## SUPPLIED ENTRIES
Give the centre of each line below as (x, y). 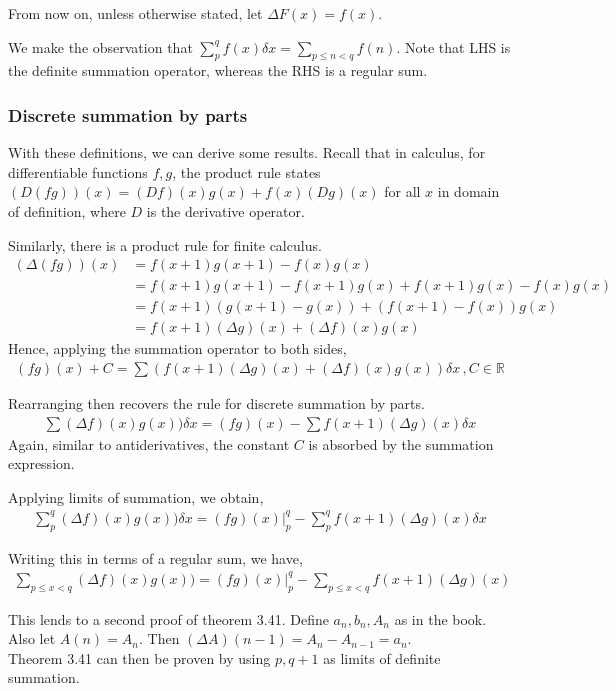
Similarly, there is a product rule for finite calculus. (165, 244)
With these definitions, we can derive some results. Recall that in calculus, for (247, 152)
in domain (468, 191)
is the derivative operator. (225, 210)
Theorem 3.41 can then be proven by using (139, 657)
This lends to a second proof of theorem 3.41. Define (168, 618)
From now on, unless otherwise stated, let (135, 13)
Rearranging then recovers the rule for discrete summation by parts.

## BRIEF
Scan the material above and determine how many lines include the word "then"; report only the number.

## SOLVED PROBLEM
2